The skulls of several of these genera have been preserved in the fossil record, and reconstructions of the heads of nine of them are illustrated in Fig. 63. Ornithocheirus (Fig. 63a) from the Lower Cretaceous of Europe had long, narrow jaws studded with numerous short, sharp teeth suggesting that it was probably another fish eater. Another rare European Cretaceous pterosaur was Ornithodesmus (Fig. 63b). With a wingspan of ca. 5 m, Ornithodesmus was twice the size of Ornithocheirus (whose wingspan was only ca. 2.5 m). Moreover, it differed from other pterosaurs in that the front ends of its jaws were broad and rounded. This gave them the general appearance of a duck's beak. Unlike that of a duck, however, the front part of the beak of Ornithodesmus was armed with short, strong and alternately meshing teeth suggesting that, once again, this pterosaur was piscivorous. So, too, was the South American Cearadactylus (Fig. 63c) which, with a wingspan of ca. 5.5 m, was even larger than Ornithodesmus. Contemporary with Ornithodesmus was Tropeognathus (Fig. 63d), a large, toothed and crested pterosaur from Brazil (wingspan ca. 6.2 m), Santanadactylus, Araripedactylus, Tapejara, and Anhanguera (Fig. 63e). One of the best-known Early Cretaceous pterosaurs, Anhanguera, had deep bony crests at the front ends of both upper and lower jaws. These may have served as stabilising devices when the pterosaur was skimming the water for fish as,indeed,may have the jaw crests of Tropeognathus (Sect. 6.7.1). The wingspan of Anhanguera was ca. 4 m.

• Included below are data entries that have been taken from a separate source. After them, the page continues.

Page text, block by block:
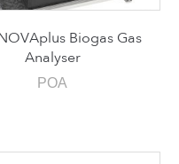
Biogas Gas
Analyser
POA
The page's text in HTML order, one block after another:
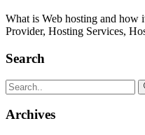
What is Web hosting and
Provider, Hosting Services,
Search
Archives
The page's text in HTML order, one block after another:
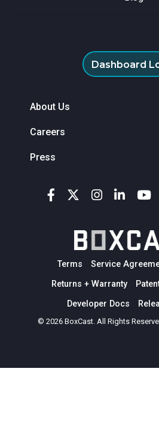
Dashboard
About Us
Careers
Press
Terms Service
Returns + Warranty
Developer Docs
© 2026 BoxCast. All Rights
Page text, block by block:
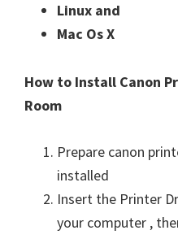
Linux and
Mac Os X
How to Install Canon
Room
Prepare canon
installed
Insert the Printer
your computer ,
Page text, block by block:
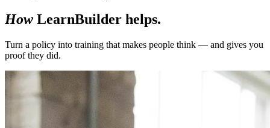
How LearnBuilder helps.
Turn a policy into training that makes people think — and gives you
proof they did.
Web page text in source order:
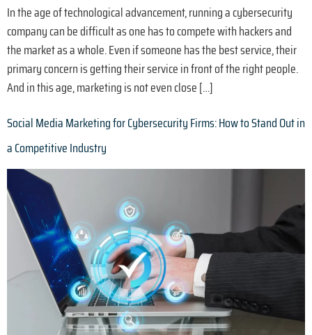
In the age of technological advancement, running a cybersecurity
company can be difficult as one has to compete with hackers and
the market as a whole. Even if someone has the best service, their
primary concern is getting their service in front of the right people.
And in this age, marketing is not even close […]
Social Media Marketing for Cybersecurity Firms: How to Stand Out in
a Competitive Industry
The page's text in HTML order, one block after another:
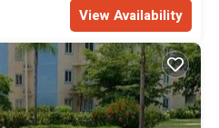
View Availability
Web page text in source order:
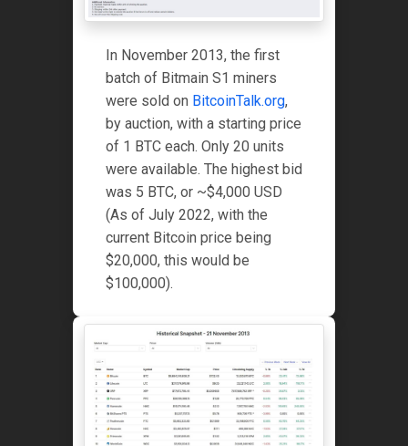
In November 2013, the first
batch of Bitmain S1 miners
were sold on BitcoinTalk.org,
by auction, with a starting price
of 1 BTC each. Only 20 units
were available. The highest bid
was 5 BTC, or ~$4,000 USD
(As of July 2022, with the
current Bitcoin price being
$20,000, this would be
$100,000).
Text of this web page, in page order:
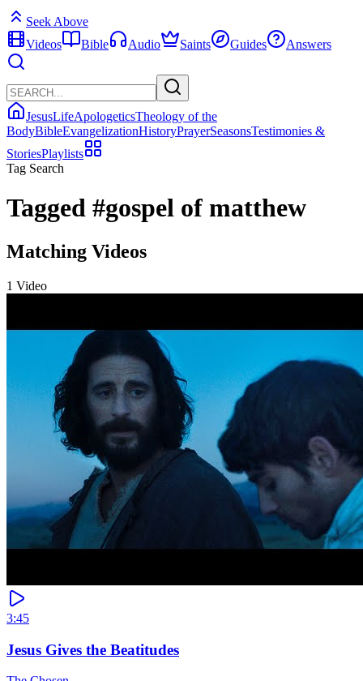
Seek Above
Videos
Bible Audio Saints Guides Answers
JesusLifeApologeticsTheology of the
BodyBibleEvangelizationHistoryPrayerSeasonsTestimonies &
StoriesPlaylists
Tag Search
Tagged #gospel of matthew
Matching Videos
1 Video
3:45
Jesus Gives the Beatitudes
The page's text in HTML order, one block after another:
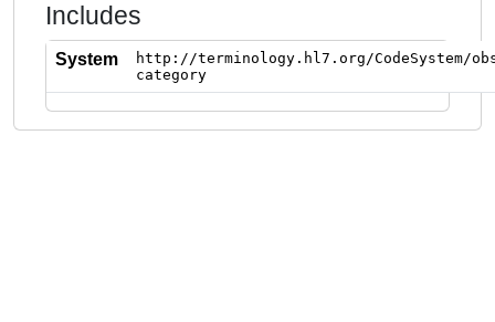
Includes
System
http://terminology.hl7.org/CodeSystem/
category

Although Dsungaripterus had bony knobs in place of true teeth, and some genera were toothless (see below), the majority of pterosaurs possessed fairly simple teeth. An exception was the South American Pterodaustro (Fig. 63f). This rare genus had a unique type of dentition. The skull was markedly elongated and the anterior portion curved upwards. The lower jaw was equipped with about 500 bristle-like teeth which could have formed an extremely efficient filtering apparatus. The small organisms filtered from the water were then chopped up by the short, blunt teeth in the upper jaw. The wingspan of Pterodaustro (ca. 1.3 m) was only marginally greater than that of Ctenochasma (Fig. 62c), but its filtering apparatus was adapted to catch very much smaller animals. It was an ecological equivalent of the flamingos, and probably ate both zooplankton and red algae, as flamingos do. Bakker (1987) even suggested that these pterosaurs may have been pink in colour when alive just like flamingos!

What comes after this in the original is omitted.